Carroll’s writing also provides examples of how dialogue can reshape one’s language and expand their identity. Later in Alice’s conversation with Humpty Dumpty, she begins to understand some of the Looking-Glass world’s language:
“Slithy?”
“Well, ‘slithy’ means ‘lithe and slimy.’ ‘Lithe’ is the same as ‘active.’ You see it’s like a portmanteau—there are two meanings packed up into one word.”
“I see it now,” Alice remarked (58).
Here, rather than their incompatible languages creating distance that defines their identities in opposition to one another, Alice begins to understand Humpty Dumpty.
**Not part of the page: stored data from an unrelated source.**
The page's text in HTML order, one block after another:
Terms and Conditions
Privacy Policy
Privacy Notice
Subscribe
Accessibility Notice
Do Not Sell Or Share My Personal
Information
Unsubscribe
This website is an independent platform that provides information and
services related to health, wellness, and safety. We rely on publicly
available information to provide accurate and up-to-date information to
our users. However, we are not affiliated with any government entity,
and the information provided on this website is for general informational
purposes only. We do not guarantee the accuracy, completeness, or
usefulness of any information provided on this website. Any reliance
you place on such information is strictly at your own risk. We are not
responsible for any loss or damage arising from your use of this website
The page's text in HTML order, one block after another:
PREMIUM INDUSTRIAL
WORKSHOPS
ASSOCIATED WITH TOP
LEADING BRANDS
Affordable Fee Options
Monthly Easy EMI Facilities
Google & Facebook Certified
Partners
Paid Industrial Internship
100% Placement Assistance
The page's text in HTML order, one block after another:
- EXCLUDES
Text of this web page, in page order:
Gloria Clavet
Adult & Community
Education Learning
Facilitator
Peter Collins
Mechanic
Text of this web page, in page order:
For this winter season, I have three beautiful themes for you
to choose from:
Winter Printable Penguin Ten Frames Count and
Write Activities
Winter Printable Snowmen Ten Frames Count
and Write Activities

She adds the word “slithy” to her vocabulary, expanding her identity to belong a little more in the Looking-Glass world. Understanding their language, starting with one word, makes her feel a greater kinship with its inhabitants.
Although Alice can be seen as a proxy for the reader, sharing certain expectations and customs, she is not their clone. Because Carroll was writing in 1871, an inevitable gap exists between his Victorian schoolchild protagonist and the story’s modern audience. As the reader encounters Alice’s responses to Humpty Dumpty and “Jabberwocky,” a one-way dialogue is created, and the reader constructs their identity based on their similarities to and differences from Alice. While interacting with “Jabberwocky” mirrors language acquisition in its power to create new meaning, Alice’s interaction with Humpty Dumpty mirrors identity formation. As they witness this interaction, readers form their own identity by measuring their own reactions against Alice’s. The identity formation that the reader both witnesses in Alice and experiences personally is brought about by Humpty Dumpty’s use of language, even though his communication itself is nonsensical.
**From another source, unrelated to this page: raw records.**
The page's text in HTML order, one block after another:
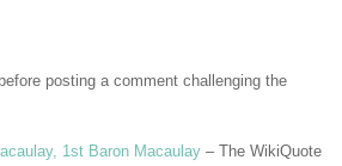
posting a comment challenging the
1st Baron Macaulay – The WikiQuote
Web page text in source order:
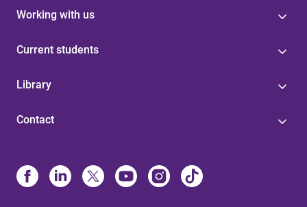
Working with us
Current students
Library
Contact
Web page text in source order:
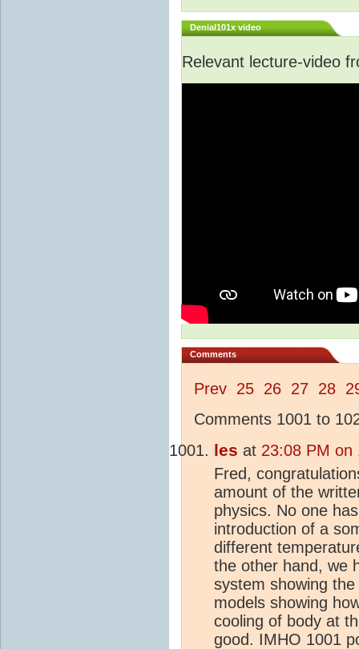
Denial101x video
Relevant lecture-video
Comments
Prev 25 26 27 28
Comments 1001 to
les at 23:08 PM on
Fred,
amount of the
physics. No one
introduction of a
different
the other hand, we
system showing the
models showing
cooling of body at
good. IMHO 1001
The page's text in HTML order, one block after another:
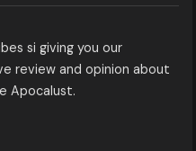
si giving you our
review and opinion about
Apocalust.
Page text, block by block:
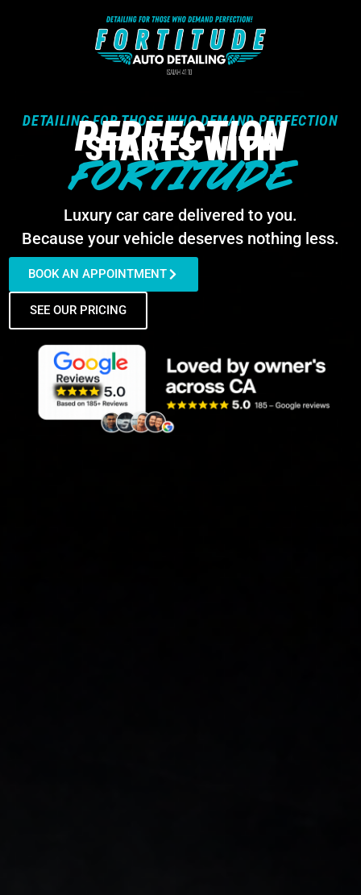
DETAILING FOR THOSE WHO DEMAND PERFECTION
PERFECTION
STARTS WITH
FORTITUDE
Luxury car care delivered to you.
Because your vehicle deserves nothing less.
BOOK AN APPOINTMENT
SEE OUR PRICING
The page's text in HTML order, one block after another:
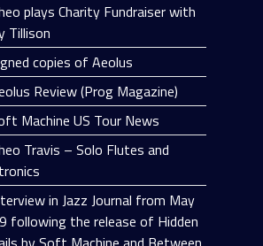
plays Charity Fundraiser with
Tillison
copies of Aeolus
Review (Prog Magazine)
Machine US Tour News
Travis – Solo Flutes and
in Jazz Journal from May
following the release of Hidden
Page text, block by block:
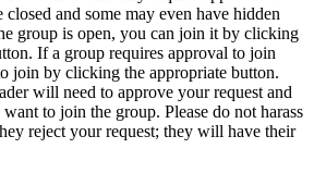
closed and some may even have hidden
group is open, you can join it by clicking
If a group requires approval to join
join by clicking the appropriate button.
will need to approve your request and
to join the group. Please do not harass
reject your request; they will have their
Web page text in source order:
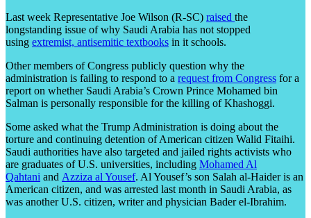
Last week Representative Joe Wilson (R-SC) raised the
longstanding issue of why Saudi Arabia has not stopped
using extremist, antisemitic textbooks in it schools.
Other members of Congress publicly question why the
administration is failing to respond to a request from Congress for a
report on whether Saudi Arabia’s Crown Prince Mohamed bin
Salman is personally responsible for the killing of Khashoggi.
Some asked what the Trump Administration is doing about the
torture and continuing detention of American citizen Walid Fitaihi.
Saudi authorities have also targeted and jailed rights activists who
are graduates of U.S. universities, including Mohamed Al
Qahtani and Azziza al Yousef. Al Yousef’s son Salah al-Haider is an
American citizen, and was arrested last month in Saudi Arabia, as
was another U.S. citizen, writer and physician Bader el-Ibrahim.
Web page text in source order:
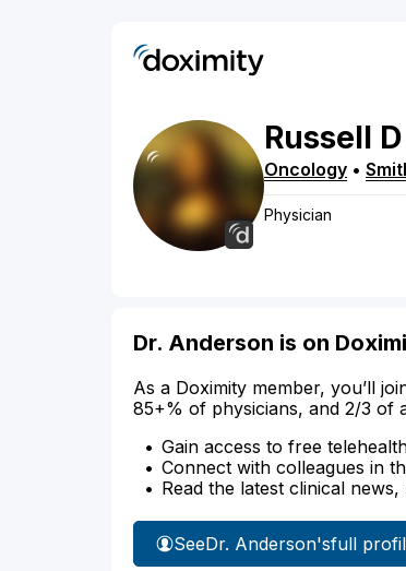
Russell D
Oncology •
Physician
Dr. Anderson is on
As a Doximity member, you’ll
85+% of physicians, and 2/3 of
Gain access to free
Connect with colleagues in
Read the latest clinical
SeeDr. Anderson'sfull
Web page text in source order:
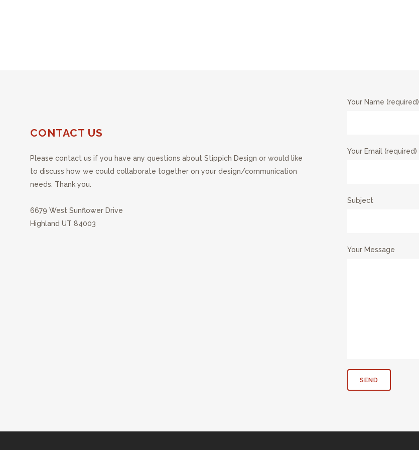
CONTACT US
Please contact us if you have any questions about Stippich Design or would like
to discuss how we could collaborate together on your design/communication
needs. Thank you.
6679 West Sunflower Drive
Highland UT 84003
Your Name (required)
Your Email (required)
Subject
Your Message
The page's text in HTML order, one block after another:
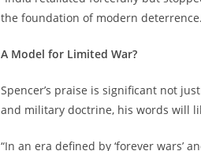
the foundation of modern
A Model for Limited War?
Spencer’s praise is significant not
and military doctrine, his words will
“In an era defined by ‘forever wars’
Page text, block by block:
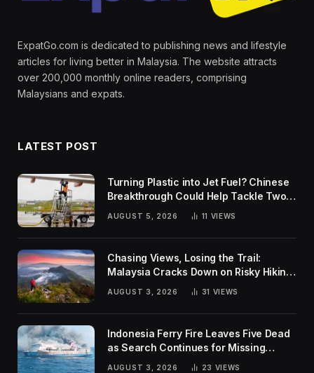
ExpatGo.com is dedicated to publishing news and lifestyle
articles for living better in Malaysia. The website attracts
over 200,000 monthly online readers, comprising
Malaysians and expats.
LATEST POST
Turning Plastic into Jet Fuel? Chinese
Breakthrough Could Help Tackle Two
Global Challenges
AUGUST 5, 2026 11 VIEWS
Chasing Views, Losing the Trail:
Malaysia Cracks Down on Risky Hiking
AUGUST 3, 2026 31 VIEWS
Indonesia Ferry Fire Leaves Five Dead
as Search Continues for Missing
AUGUST 3, 2026 23 VIEWS
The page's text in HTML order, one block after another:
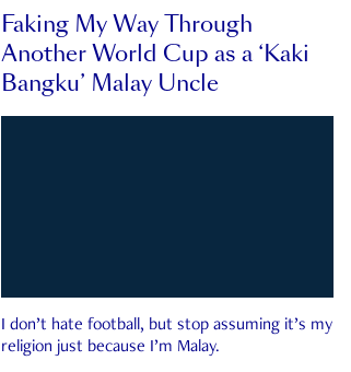
Faking My Way Through
Another World Cup as a ‘Kaki
Bangku’ Malay Uncle
I don’t hate football, but stop assuming it’s my
religion just because I’m Malay.
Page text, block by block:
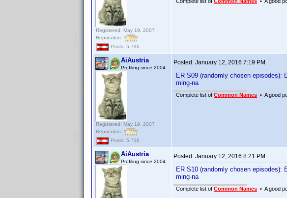
Registered: May 19, 2007
Reputation:
Posts: 5,736
AiAustria
Profiling since 2004
Registered: May 19, 2007
Reputation:
Posts: 5,736
Posted: January 12, 2016 7:19 PM
ER S09 (randomly chosen episodes):
ming-na
Complete list of Common Names • A good
AiAustria
Profiling since 2004
Posted: January 12, 2016 8:21 PM
ER S10 (randomly chosen episodes):
ming-na
Complete list of Common Names • A good
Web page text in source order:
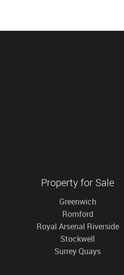
Property for Sale
Greenwich
Romford
Royal Arsenal Riverside
Stockwell
Surrey Quays
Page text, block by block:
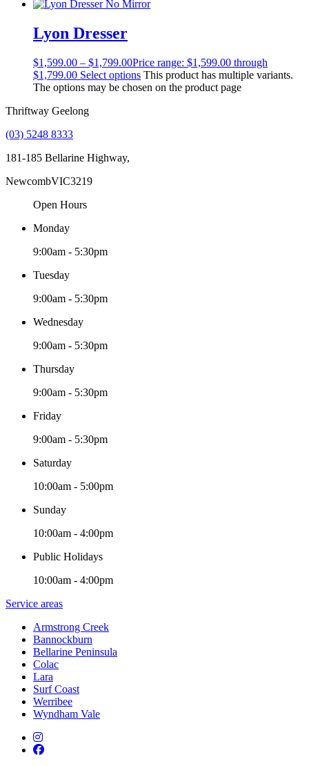
Lyon Dresser
$1,599.00 – $1,799.00Price range: $1,599.00 through
$1,799.00 Select options This product has multiple variants.
The options may be chosen on the product page
Thriftway Geelong
(03) 5248 8333
181-185 Bellarine Highway,
NewcombVIC3219
Open Hours
Monday
9:00am - 5:30pm
Tuesday
9:00am - 5:30pm
Wednesday
9:00am - 5:30pm
Thursday
9:00am - 5:30pm
Friday
9:00am - 5:30pm
Saturday
10:00am - 5:00pm
Sunday
10:00am - 4:00pm
Public Holidays
10:00am - 4:00pm
Service areas
Armstrong Creek
Bannockburn
Bellarine Peninsula
Colac
Lara
Surf Coast
Werribee
Wyndham Vale

Carroll’s writing, through “Jabberwocky” and Alice’s interaction with Humpty Dumpty, drives the reader to reconsider and expand their language and identity. Rather than being a story that can be regarded as simply playful and humorous, Through the Looking Glass invites the reader to contemplate the very process of language acquisition during interpretation. Carroll’s writing proposes that meaningful growth stems from contact with nonsense. In fact, he suggests that nonsense language and ideas are worth our attention. For as shown in Through the Looking Glass, even if an idea itself seems meaningless, an encounter with it can construct productive meaning.
Works Cited
Carroll, Lewis. Through the Looking Glass. Oxford University Press, 2007.
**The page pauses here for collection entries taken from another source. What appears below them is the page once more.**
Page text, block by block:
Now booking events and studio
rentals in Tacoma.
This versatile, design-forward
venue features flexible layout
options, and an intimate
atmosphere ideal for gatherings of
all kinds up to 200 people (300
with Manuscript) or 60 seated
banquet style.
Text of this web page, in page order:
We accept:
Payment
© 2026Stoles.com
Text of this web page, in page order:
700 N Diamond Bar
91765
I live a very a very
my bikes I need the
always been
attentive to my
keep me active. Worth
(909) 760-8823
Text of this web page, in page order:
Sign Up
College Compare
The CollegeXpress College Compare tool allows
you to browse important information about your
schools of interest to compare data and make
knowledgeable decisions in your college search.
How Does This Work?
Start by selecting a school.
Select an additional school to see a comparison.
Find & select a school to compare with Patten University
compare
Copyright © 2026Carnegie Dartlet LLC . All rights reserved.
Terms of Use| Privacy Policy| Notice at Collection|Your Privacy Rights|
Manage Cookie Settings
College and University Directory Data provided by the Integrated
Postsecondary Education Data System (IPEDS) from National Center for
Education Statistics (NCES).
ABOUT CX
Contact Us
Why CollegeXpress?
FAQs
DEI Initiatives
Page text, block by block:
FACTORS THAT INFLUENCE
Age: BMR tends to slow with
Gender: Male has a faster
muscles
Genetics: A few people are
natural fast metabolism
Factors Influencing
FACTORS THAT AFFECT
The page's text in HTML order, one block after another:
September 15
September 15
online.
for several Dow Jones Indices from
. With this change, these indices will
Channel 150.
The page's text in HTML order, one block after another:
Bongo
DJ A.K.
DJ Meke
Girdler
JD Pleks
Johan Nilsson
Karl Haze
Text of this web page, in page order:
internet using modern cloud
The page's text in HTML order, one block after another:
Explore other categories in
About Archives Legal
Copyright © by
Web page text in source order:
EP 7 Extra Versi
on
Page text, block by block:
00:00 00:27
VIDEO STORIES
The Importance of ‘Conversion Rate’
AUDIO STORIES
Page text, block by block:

Gombrich, E. H. Art and Illusion: A Study in the Psychology of Pictorial Representation - Millennium Edition. Princeton University Press, 1969. JSTOR, https://doi.org/10.2307/jj.5425926. Accessed 11 Nov. 2024.
Bakhtin, Mikhail. Problems of Dostoevsky’s Poetics. Edited and Translated by Caryl Emerson, University of Minnesota Press, 1984. JSTOR, https://doi.org/10.5749/j.ctt22727z1. Accessed 11 Nov. 2024.
Brand, Amy. “On Language and Humanity: In Conversation with Noam Chomsky.” The MIT Press Reader, The MIT Press, 12 Aug. 2019, thereader.mitpress.mit.edu/noam-chomsky-interview/.